The huts of the pupils are stated to have been on the west side of the river. On a certain night, the bell was rung for matins, there was a hard frost, and the river was frozen over, but Columcille passed with his clothes through it. "Bravely hast thou acted, O descendant of Niall," said Mobhí. "God is competent," said Columcille, "to relieve us of this difficulty." The students on their return from the church found all the huts placed on the east bank of the river, near the church."

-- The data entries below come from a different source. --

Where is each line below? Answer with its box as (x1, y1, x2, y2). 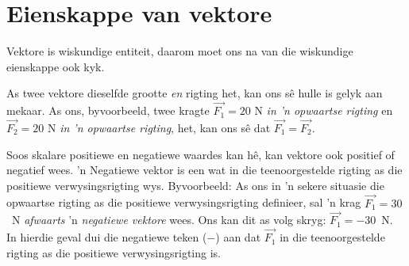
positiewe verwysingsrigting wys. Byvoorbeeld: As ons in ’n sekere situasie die (6, 177, 384, 193)
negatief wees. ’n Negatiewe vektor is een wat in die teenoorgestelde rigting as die (6, 161, 403, 178)
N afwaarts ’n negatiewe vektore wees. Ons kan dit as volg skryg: (11, 211, 326, 228)
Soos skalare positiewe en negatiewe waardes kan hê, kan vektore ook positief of (6, 146, 395, 162)
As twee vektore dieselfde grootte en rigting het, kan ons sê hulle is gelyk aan (6, 85, 383, 101)
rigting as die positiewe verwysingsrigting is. (6, 244, 222, 260)
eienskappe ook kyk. (6, 58, 105, 74)
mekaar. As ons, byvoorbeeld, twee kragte (6, 102, 210, 119)
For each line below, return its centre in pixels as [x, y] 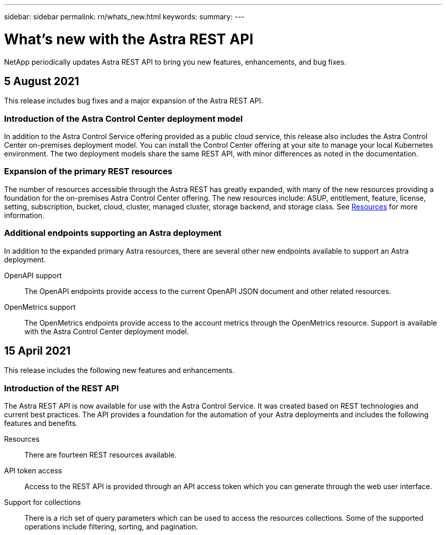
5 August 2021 [42, 81]
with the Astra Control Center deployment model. [107, 331]
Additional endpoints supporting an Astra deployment [113, 233]
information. [24, 215]
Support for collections [43, 502]
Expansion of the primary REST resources [88, 171]
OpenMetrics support [40, 307]
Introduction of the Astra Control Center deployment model [123, 118]
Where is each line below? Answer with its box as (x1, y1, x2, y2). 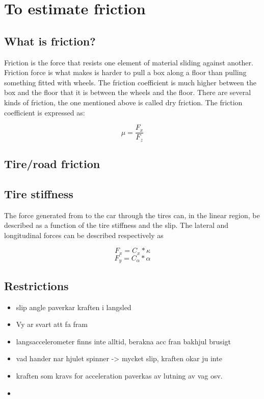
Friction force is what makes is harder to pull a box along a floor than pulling (4, 67, 247, 78)
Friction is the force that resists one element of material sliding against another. (4, 57, 253, 67)
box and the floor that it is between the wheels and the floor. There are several (4, 87, 251, 98)
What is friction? (4, 33, 96, 49)
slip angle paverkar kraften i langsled (16, 301, 131, 312)
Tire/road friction (4, 156, 100, 172)
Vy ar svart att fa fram (16, 319, 88, 330)
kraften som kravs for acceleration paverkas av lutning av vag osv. (16, 370, 223, 381)
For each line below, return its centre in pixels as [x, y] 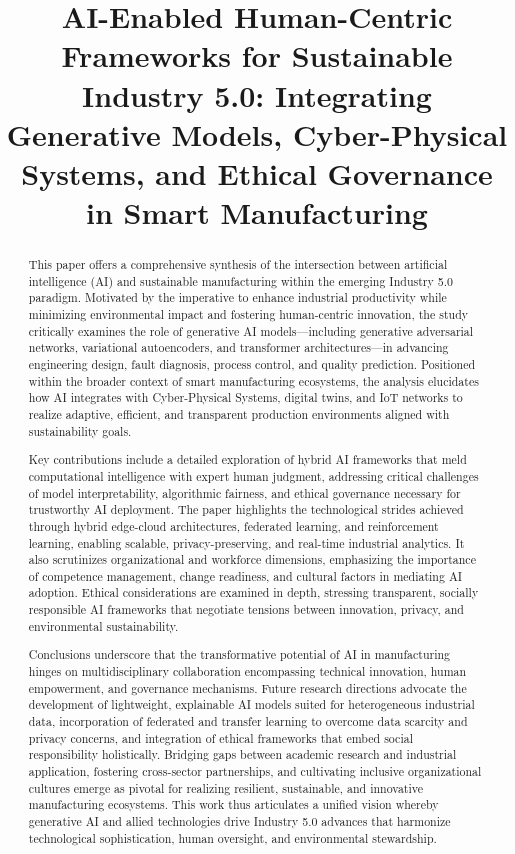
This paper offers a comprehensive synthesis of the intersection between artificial [238, 264]
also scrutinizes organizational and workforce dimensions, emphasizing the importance [252, 559]
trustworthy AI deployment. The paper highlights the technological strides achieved [246, 509]
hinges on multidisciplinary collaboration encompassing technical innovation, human [247, 670]
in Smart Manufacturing [257, 212]
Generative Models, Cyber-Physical [257, 133]
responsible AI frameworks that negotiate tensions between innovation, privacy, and [246, 609]
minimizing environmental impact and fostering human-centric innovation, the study [248, 314]
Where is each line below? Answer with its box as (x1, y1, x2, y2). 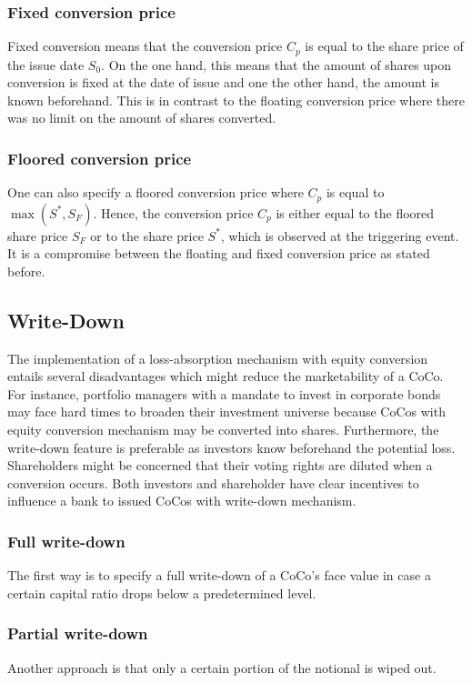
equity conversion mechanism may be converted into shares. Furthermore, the (7, 420, 439, 439)
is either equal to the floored (276, 203, 435, 222)
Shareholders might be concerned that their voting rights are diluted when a (7, 456, 433, 475)
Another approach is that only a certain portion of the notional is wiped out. (7, 658, 437, 677)
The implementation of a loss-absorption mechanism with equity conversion (7, 348, 428, 367)
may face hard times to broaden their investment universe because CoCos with (7, 402, 446, 421)
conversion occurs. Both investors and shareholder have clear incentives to (7, 473, 419, 492)
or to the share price (90, 226, 204, 245)

It was Mobhí who gave Columba permission, with his last breath, to found the School of Derry. He died on 12 October 544 of the plague that had broken up his school.

==Veneration==
Mobhí was recognised as a saint by his own pupils soon after his death. The 17th-century Martyrology of Donegal recounts the story that when Columba was preparing to take possession of the town of Doire from Aedh, son of Ainmire, he initially refused to do so because he did not have his Mobhí's permission. It was only when two of Mobhí's followers met him, carrying his girdle, and informed Columba that Mobhí was dead, that he accepted. Columba then remarked, "Good was the man who had this girdle, for it was never opened for gluttony, nor closed on falsehood". Columba later expanded that sentiment into a quatrain:

Mobhi's girdle, [Mobhi's girdle],
The girdle was not closed upon bravery of dress;
It was not opened for satiety,
It was not closed on a lie.

Archbishop John Healy, in his book Insula Sanctorum et Doctorum, called Mobhí "a great master of the spiritual life."

His feast day is celebrated on 12 October, and today there is a Church of Ireland parish in Glasnevin named for Saint Mobhí.

===Martyrologies===
The Martyrology of Oengus (c. 800)—the earliest Irish calendar of saints—lists the following on 12 October:

Dlom Fíacc ocus Fiachraig
onme, mor in máinsin,
moBií, balc a ṁbúaid sin,
in clárainech cáinsin.

Declare Fiacc and Fiachre
at the same time, great is that treasure!
Mobí, strong that triumph!
That fair flat-faced one.

The Martyrology of Donegal lists him on 12 October, the day of his death, and commemorates him in the following manner: "Mobhi Clairenech, abbot, of Glass Naoidhen, in Fine-Gall, on the brink of the river Lifè, on the north side; and Bearchán was another name for him."

While Mobhí is traditionally considered a saint, he is not listed in the latest official, complete martyrology of the Catholic Church, the 2004 Martyrologium Romanum in Latin.